Is this optimal or are there any better solutions for this kind of work? Any ideas are welcome :slight_smile:

Usually the approach is to use Process.send_after(self(), :calculate, 60_000) and then have a def handle_info(:calculate, state) do and do the calculation there.

5 Likes

Thank you for the answer.
Anybody have any thoughts about using crontab for such tasks?

Kind of need to forget what you know about normal programming limitations and welcome the recursive and process infinite loop here.

as @benwilson512 mentioned the most efficient way is to recursively call yourself after you have done your calculations.

Your calculations might run over 60seconds to complete.
The operating system scheduler might not wake your thread up at the exact time
Cron job handler might have a problem and not launch any of your jobs
These are all the limitations we introduced to programming languages when we made the mainloop invisible to consumers.

2 Likes

I’d use GitHub - sorentwo/oban: 💎 Robust job processing in Elixir, backed by modern PostgreSQL

1 Like

You could try to use an Elixir Agent to keep the calculations up to date for each time you receive a message from other servers, therefore no need to calculate it periodically, but if you need to really do it periodically I would go with @benwilson512 suggestion.

1 Like
  • Have a GenServer that is responsible for calculating and returning the aggregated data.
  • Have that GenServer maintain this state:
    • Date/time showing when it last did a calculation.
    • Last cached calculation.
  • When the GenServer receives a message to supply the aggregated data, have it check against the date/time; if more than 60_000 ms have passed, re-calculate it and return it. If the data has been calculated less time before that, just return a cached response.

I personally wouldn’t reach for a fixed time period recalculation. Imagine if nobody pings that state for a week. Why recalculate it every minute?

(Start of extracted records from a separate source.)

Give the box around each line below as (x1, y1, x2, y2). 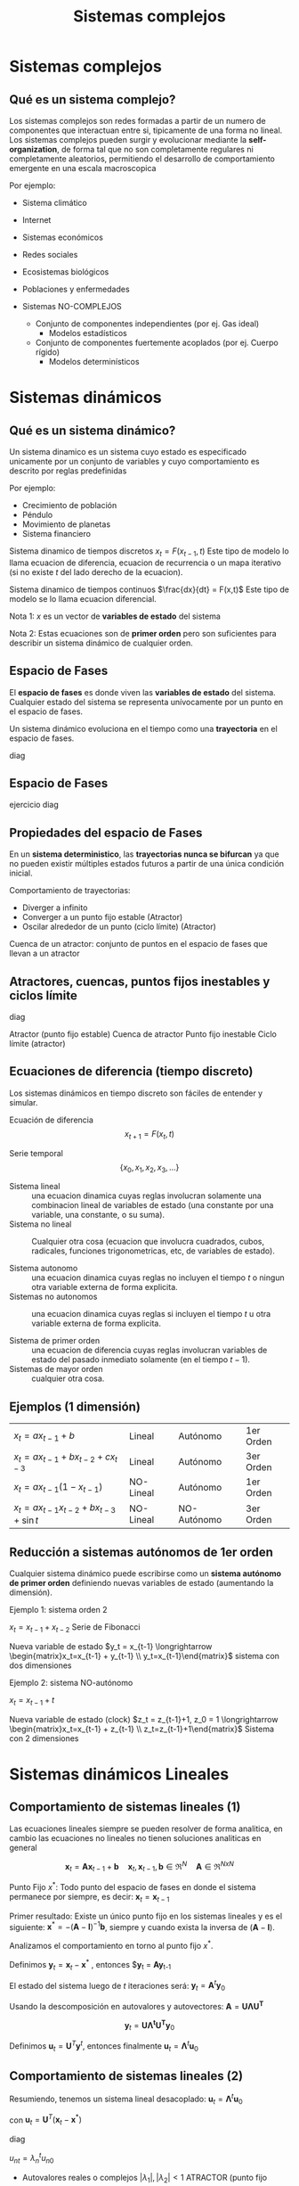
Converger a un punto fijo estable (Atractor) (21, 912, 183, 923)
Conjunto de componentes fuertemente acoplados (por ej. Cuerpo (35, 337, 279, 348)
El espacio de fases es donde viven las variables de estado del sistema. (9, 686, 276, 697)
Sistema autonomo (9, 1263, 78, 1274)
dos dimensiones (9, 1660, 72, 1671)
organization (9, 144, 58, 154)
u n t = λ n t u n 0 (9, 2151, 54, 2165)
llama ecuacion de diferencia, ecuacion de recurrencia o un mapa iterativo (9, 557, 282, 568)

It depends on the project and how frequently will this data be requested but in any case, food for thought. I have changed several hobby projects to the pattern above and my OCD about not wasting CPU resources has calmed down. :101:

2 Likes

The usual way is to use send_after as @benwilson512 mentioned to schedule itself. Process.sleep shouldn’t really be used outside of very niche cases (e.g., maybe helpers for retry/backoff, testing)

Different flows will depend on what you need to do in that interval. Some considerations:

  • Can the activity you plan to do every interval take more than the interval itself? What should happen if it does?
  • Does it depend on the existence of other processes (e.g. it can schedule itself)? Or can it be always running no matter what, even in the absence of relevant sources/data?
  • How does it get its data? Is the cache/data source serialising access?
  • What side effects does it create?
  • Are you running more than 1 node and if so does it impact the way it needs to run (e.g. if the side-effect is writing stats into the db, or generating a pdf - of course in this case won’t be but an example - it might be that you only want a single process amongst all instances to ever be working on that)
  • Are there any hard guarantees you need regarding the timing and execution, is it ok if it just misses something or is best effort, etc

There are also gen_statems that have direct utilities for timers and can be useful if the flow has any semblance to a list of steps (or obviously a state-machiney nature). Like, set timer → wait → timer fires → load data → do something → do something else → set timer → wait → repeat…

2 Likes

Those are very good things to consider.
The calculations should be fast but Im holding hundreds of websocket connections which are all getting messages every other second. Perhaps there should be even multiple processes for the calculations.
I am actualy amazed by the way elixir can handle processes, so spawing more processes for each work is no problem I think.

2 Likes

Dynamically supervised GenServers that utilized the handle_continue callback and a sleep timer would be another way.

defp periodic_calculation do
  #do some work
  :timer.sleep(60000)
end

@impl true
def handle_continue(:my_timer, state) do
  periodic_calculation()
  {:noreply, state}
end
1 Like